When it comes to technical skills, Public Works Officer Eric Hower is an engineering pro. A 13-year member of the U.S. Navy, Lieutenant Commander Hower serves as an engineer within the Civil Engineer Corps (CEC), supporting Navy and Marine Corps base infrastructure planning, budgeting, design, construction, operations, maintenance, repair and demolition. “An easy way to describe it would be to think of a county public works department in the States,” he says. “A  large portion of CEC jobs serve in similar public works and utilities divisions and departments  onboard Navy and Marine Corps installations, or also at larger regional  commands and headquarters.” Eric Hower

Hower would be the first to admit that technical skill is only one part of his career success.
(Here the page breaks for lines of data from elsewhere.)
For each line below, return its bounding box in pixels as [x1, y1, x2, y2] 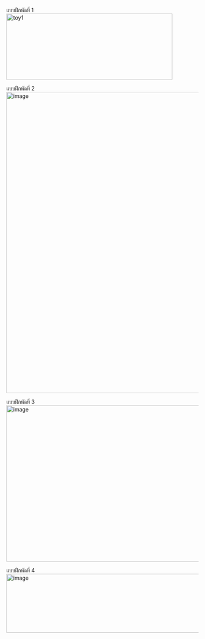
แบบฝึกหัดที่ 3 [6, 398, 35, 405]
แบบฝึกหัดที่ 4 [6, 567, 35, 574]
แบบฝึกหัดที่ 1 [6, 7, 34, 13]
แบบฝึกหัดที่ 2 [6, 85, 35, 92]
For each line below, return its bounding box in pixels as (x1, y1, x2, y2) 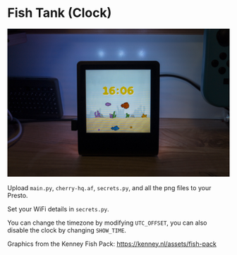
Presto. (7, 191, 28, 199)
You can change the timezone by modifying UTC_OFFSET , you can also (7, 218, 207, 227)
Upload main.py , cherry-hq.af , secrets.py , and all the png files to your (7, 183, 212, 192)
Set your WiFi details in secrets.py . (7, 204, 109, 213)
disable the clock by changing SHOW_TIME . (7, 225, 127, 234)
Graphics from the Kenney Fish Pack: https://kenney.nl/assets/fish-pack (7, 240, 217, 248)
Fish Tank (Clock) (7, 5, 112, 21)
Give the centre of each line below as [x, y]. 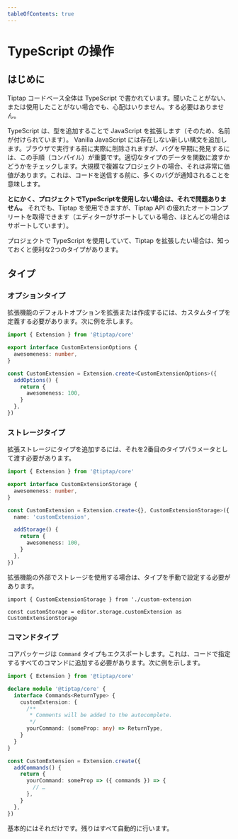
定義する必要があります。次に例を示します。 [72, 321]
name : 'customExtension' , [52, 517]
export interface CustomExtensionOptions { [73, 348]
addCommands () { [38, 767]
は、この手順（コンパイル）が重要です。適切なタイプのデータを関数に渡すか [119, 157]
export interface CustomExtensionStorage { [73, 485]
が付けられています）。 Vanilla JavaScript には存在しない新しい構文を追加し [117, 140]
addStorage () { [36, 530]
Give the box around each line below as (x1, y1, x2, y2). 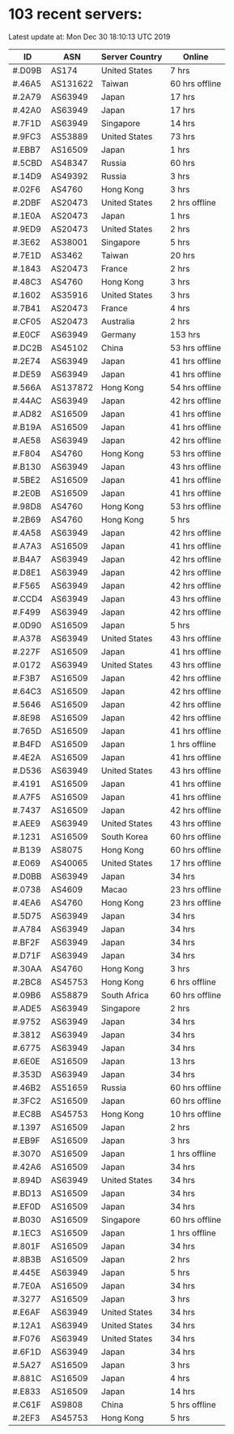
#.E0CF (12, 328, 41, 340)
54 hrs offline (169, 381, 222, 393)
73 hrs (169, 131, 196, 142)
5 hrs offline (169, 1399, 216, 1410)
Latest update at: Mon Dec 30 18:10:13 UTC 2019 (8, 32, 171, 41)
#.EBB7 (12, 144, 41, 155)
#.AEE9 (12, 818, 41, 829)
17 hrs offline (169, 857, 222, 868)
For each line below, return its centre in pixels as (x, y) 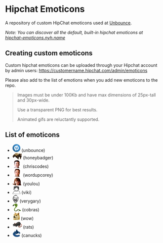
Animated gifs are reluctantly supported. (58, 119)
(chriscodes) (36, 166)
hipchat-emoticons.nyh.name (35, 38)
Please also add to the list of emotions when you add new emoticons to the (81, 80)
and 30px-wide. (33, 100)
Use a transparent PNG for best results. (57, 109)
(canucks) (32, 235)
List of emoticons (33, 135)
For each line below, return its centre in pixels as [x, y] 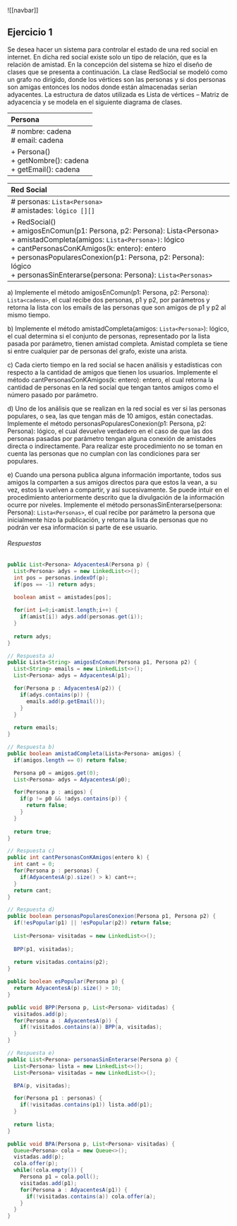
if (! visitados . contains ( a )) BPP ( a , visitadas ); [91, 1027]
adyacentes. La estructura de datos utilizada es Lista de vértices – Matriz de [118, 94]
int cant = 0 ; [34, 864]
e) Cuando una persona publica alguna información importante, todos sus [115, 475]
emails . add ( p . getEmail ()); [66, 701]
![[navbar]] [23, 10]
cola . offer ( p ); [36, 1164]
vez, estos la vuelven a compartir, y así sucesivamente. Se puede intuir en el [118, 490]
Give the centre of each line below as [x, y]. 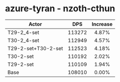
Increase [102, 24]
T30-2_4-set [23, 40]
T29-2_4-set [23, 32]
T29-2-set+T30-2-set [35, 48]
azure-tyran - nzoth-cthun [60, 9]
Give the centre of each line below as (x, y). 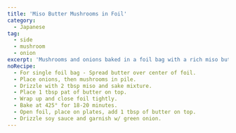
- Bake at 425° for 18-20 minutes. (66, 106)
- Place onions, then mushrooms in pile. (75, 79)
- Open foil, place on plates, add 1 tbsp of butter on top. (105, 112)
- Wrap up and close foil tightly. (66, 99)
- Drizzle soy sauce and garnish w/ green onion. (87, 118)
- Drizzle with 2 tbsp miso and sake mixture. (83, 86)
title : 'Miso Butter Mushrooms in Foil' (67, 14)
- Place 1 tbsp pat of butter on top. (71, 92)
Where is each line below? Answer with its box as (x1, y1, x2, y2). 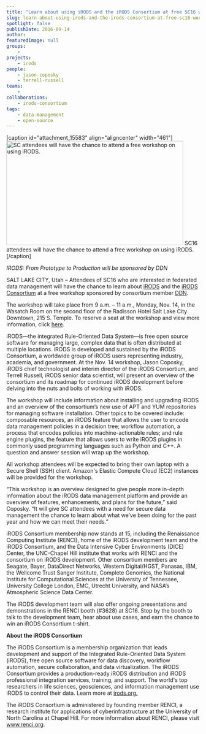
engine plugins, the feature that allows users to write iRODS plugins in (6, 436, 183, 443)
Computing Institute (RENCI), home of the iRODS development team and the (6, 537, 198, 544)
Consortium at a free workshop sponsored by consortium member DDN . (6, 289, 189, 297)
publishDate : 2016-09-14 (6, 26, 70, 32)
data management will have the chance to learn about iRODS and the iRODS (6, 283, 198, 290)
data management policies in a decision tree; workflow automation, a (6, 422, 181, 430)
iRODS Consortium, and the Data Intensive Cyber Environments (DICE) (6, 543, 184, 551)
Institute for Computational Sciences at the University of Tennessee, (6, 576, 179, 583)
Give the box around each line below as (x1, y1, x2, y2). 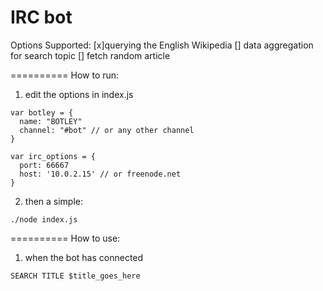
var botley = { (10, 107, 74, 118)
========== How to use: (10, 232, 121, 244)
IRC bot (10, 6, 73, 29)
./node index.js (10, 214, 78, 225)
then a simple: (24, 195, 84, 207)
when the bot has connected (24, 251, 144, 263)
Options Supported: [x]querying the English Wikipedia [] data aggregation (10, 39, 314, 51)
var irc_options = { (10, 151, 97, 161)
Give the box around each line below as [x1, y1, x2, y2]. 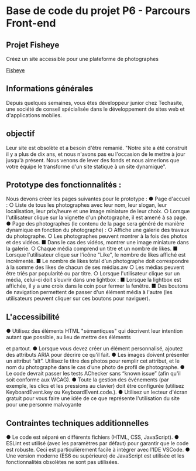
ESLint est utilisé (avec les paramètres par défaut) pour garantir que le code [6, 440, 189, 447]
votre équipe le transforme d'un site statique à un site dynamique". [6, 163, 167, 170]
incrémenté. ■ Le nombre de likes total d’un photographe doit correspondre [6, 258, 189, 265]
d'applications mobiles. [6, 111, 63, 118]
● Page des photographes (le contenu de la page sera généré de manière [6, 220, 184, 227]
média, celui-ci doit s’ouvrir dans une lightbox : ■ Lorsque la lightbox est [6, 277, 181, 284]
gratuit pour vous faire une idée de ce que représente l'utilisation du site [6, 395, 180, 402]
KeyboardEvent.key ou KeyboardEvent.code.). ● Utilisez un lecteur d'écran [6, 388, 188, 396]

He holds a BS in Engineering with Civil Specialty from the Colorado School of Mines. Still, it was at the CU Boulder Engineering Management Program (EMP) that he would hone the engineering leadership skills that would help advance his Navy career. “The EMP highlighted numerous gaps in my leadership knowledge. Leadership and learning are lifelong endeavors.” 

Becoming an excellent engineer and becoming an excellent leader are not one and the same. For one thing, success as an engineering management leader is less clearcut and often less obvious than the success gained in tackling a technical problem and finding a solution. Engineering leadership requires focusing beyond an immediate problem, looking at the big picture and making decisions spanning a much broader field. Applying leadership principles to team building and retention, risk assessment, communication, mentoring, and analyzing and prioritizing issues across teams and tasks are all part of an engineering leadership role. 

The “Soft Skills” Matter

Engineering leadership is a learned skill, much like any technical skill, even if leadership is a broader concept and harder to define. That’s no less true in the military than it is in a civilian work environment. “A lot of military training is trial-by-fire, on-the-job experience,” says Hower. “While I certainly don’t think that’s unique to military roles, it does sometimes feel that the pressure of mission/program/project success is compounded by the sometimes rigid structure of the armed services. It can be easy to get tunnel vision.”
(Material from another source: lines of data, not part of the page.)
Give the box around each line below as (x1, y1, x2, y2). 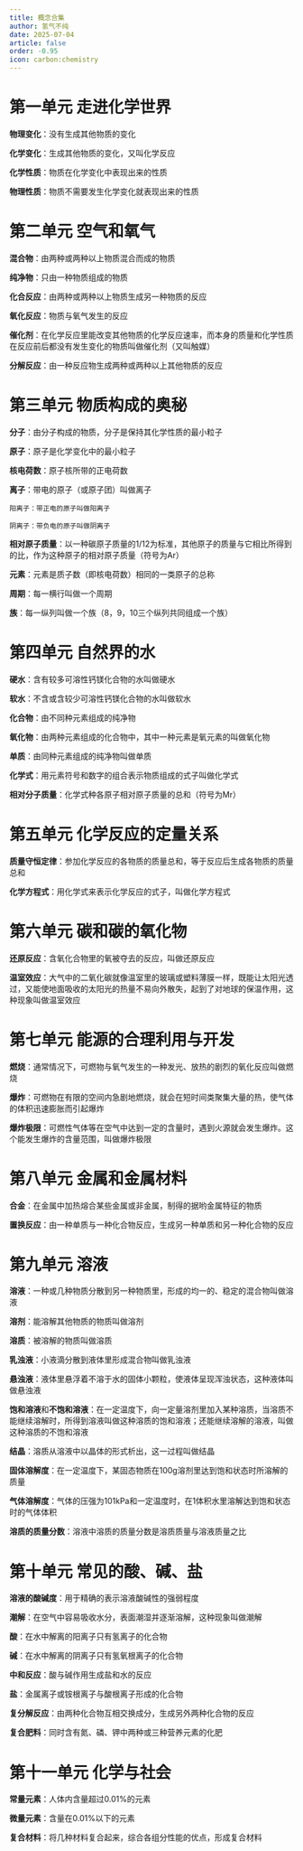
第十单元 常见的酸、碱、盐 (9, 1561, 203, 1582)
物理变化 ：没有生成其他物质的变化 (9, 128, 136, 139)
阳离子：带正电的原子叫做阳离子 (9, 503, 111, 513)
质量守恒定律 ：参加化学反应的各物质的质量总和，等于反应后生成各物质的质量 (9, 855, 294, 866)
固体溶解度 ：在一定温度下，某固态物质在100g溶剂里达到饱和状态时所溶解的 (9, 1465, 289, 1476)
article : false (9, 38, 67, 48)
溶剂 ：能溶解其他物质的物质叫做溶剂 (9, 1316, 144, 1327)
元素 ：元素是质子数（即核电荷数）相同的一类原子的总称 (9, 568, 215, 579)
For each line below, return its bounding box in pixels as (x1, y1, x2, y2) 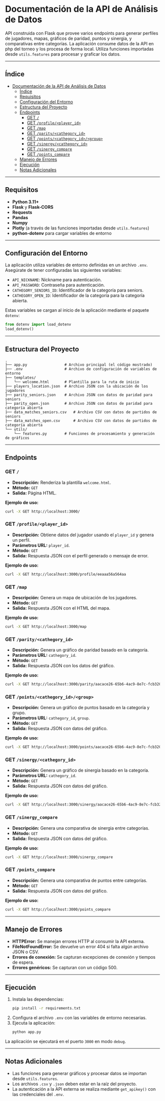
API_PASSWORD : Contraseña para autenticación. (12, 282, 105, 288)
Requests (12, 209, 32, 215)
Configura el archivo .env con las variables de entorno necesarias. (12, 1015, 147, 1021)
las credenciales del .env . (12, 1091, 64, 1097)
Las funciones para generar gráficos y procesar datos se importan (12, 1070, 147, 1076)
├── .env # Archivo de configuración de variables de (5, 366, 157, 371)
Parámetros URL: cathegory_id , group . (12, 715, 90, 721)
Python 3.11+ (12, 198, 39, 205)
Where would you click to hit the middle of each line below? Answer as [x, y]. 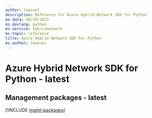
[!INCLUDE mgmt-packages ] [35, 110]
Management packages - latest [56, 98]
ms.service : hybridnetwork [34, 29]
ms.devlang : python [26, 24]
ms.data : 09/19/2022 [27, 19]
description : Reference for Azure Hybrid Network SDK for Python [76, 15]
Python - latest [37, 79]
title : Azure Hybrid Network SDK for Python [53, 39]
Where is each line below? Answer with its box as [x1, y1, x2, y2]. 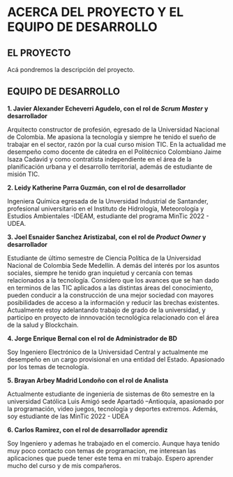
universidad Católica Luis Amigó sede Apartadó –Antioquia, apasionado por [7, 397, 225, 406]
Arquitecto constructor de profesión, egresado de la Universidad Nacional [7, 125, 220, 134]
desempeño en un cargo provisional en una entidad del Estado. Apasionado [7, 355, 225, 364]
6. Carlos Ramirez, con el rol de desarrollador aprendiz [7, 425, 168, 434]
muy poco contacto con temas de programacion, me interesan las [7, 446, 197, 455]
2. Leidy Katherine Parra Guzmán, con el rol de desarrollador [7, 183, 186, 192]
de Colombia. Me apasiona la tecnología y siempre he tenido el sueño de [7, 132, 216, 141]
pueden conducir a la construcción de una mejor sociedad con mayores [7, 291, 214, 299]
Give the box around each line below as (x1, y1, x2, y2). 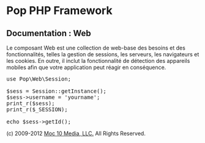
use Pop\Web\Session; (6, 76, 72, 82)
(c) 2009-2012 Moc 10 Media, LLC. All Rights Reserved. (6, 130, 146, 137)
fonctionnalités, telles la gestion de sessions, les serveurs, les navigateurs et (6, 51, 199, 58)
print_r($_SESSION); (6, 106, 69, 113)
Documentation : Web (6, 28, 91, 38)
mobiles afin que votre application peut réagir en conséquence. (6, 64, 166, 71)
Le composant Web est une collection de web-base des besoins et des (6, 44, 185, 51)
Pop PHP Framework (6, 4, 113, 18)
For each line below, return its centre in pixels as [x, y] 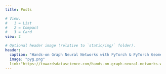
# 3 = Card [19, 32]
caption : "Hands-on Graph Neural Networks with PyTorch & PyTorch [79, 54]
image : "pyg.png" [27, 59]
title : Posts [19, 10]
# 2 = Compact [22, 27]
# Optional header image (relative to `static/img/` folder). [70, 46]
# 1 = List [19, 23]
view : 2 [13, 37]
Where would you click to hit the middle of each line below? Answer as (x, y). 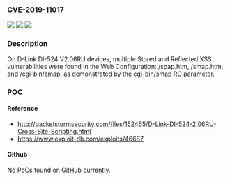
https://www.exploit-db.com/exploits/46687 (80, 139)
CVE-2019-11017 (36, 10)
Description (28, 44)
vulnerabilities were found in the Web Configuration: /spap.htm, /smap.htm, (115, 66)
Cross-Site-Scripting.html (54, 131)
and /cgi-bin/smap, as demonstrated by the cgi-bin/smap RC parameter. (111, 74)
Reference (23, 109)
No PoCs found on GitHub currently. (59, 170)
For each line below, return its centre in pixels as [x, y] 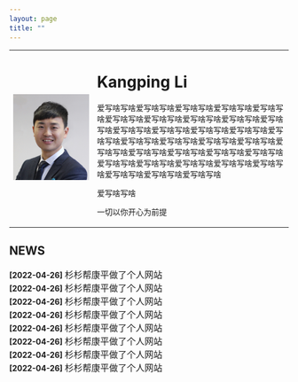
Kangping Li [142, 82]
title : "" [27, 28]
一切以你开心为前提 [132, 212]
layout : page [33, 19]
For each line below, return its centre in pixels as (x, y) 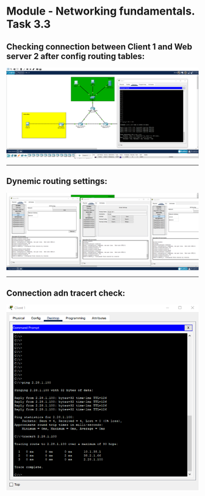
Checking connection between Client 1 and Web (99, 47)
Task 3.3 (28, 24)
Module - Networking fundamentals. (101, 11)
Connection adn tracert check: (66, 293)
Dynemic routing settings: (57, 181)
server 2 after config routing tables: (76, 56)
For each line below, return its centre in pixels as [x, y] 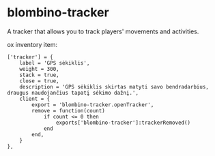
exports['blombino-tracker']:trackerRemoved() [123, 123]
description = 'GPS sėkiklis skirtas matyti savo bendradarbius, [114, 87]
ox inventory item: [32, 44]
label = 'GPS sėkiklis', [55, 63]
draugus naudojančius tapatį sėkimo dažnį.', [73, 93]
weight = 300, [39, 69]
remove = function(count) [69, 110]
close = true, [39, 81]
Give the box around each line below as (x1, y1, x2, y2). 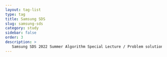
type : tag (5, 12, 26, 17)
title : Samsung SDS (5, 16, 46, 21)
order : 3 (5, 35, 23, 40)
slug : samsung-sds (5, 21, 43, 26)
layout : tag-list (5, 7, 41, 12)
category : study (5, 26, 39, 31)
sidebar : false (5, 30, 37, 35)
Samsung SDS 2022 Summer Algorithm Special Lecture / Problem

Hower believes that his military experience and the CU Boulder EMP experience combined prepared him for the leadership role he now holds. “Whether as a branch or division lead handling your smaller piece of the overall program or as the department director making a decision that the entire group will follow, the ability and willingness to listen, to exchange ideas and assess viewpoints, is key. The Engineering  Management Program helped focus and refine the often-overlooked aspects of leading a team through success and failure.” 
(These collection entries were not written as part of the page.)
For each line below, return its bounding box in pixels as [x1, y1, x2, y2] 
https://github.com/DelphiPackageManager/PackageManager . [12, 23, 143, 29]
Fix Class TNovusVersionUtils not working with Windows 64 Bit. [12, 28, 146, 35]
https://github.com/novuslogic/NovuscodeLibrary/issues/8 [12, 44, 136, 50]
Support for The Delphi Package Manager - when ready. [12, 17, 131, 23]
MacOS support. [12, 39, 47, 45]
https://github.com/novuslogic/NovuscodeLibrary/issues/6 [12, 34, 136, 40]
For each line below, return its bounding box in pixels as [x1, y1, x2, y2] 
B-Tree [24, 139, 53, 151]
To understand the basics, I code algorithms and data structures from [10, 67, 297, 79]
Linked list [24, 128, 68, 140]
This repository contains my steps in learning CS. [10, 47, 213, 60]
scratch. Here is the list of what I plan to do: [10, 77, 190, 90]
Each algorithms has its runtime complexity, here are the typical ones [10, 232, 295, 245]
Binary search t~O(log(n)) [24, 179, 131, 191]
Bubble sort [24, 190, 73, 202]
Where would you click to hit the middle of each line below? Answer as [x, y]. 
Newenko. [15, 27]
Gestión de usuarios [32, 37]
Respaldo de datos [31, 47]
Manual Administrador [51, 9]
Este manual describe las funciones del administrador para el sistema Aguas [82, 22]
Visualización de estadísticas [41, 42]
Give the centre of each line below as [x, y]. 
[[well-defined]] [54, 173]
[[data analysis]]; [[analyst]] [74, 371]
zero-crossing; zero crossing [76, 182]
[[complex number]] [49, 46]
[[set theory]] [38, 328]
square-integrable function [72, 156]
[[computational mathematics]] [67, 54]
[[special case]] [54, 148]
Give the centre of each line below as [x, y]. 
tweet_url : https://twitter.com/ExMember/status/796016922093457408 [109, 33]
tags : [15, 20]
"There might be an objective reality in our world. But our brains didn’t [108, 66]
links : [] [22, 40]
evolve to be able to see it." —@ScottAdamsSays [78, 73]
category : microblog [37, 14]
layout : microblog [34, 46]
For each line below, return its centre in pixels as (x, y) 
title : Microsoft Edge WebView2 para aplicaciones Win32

When asked about what he enjoys most about his current role, Hower, who is now stationed in South Korea, is quick to bring up leadership aspects. “I enjoy working with and leading a diverse and committed group of colleagues (inclusive of both U.S.  civilians and South Korean nationals),” he says. “Doing the best that I can to support the development of our individuals, the collective growth of our team and accomplishing our public works tasks in support of the camp’s mission.”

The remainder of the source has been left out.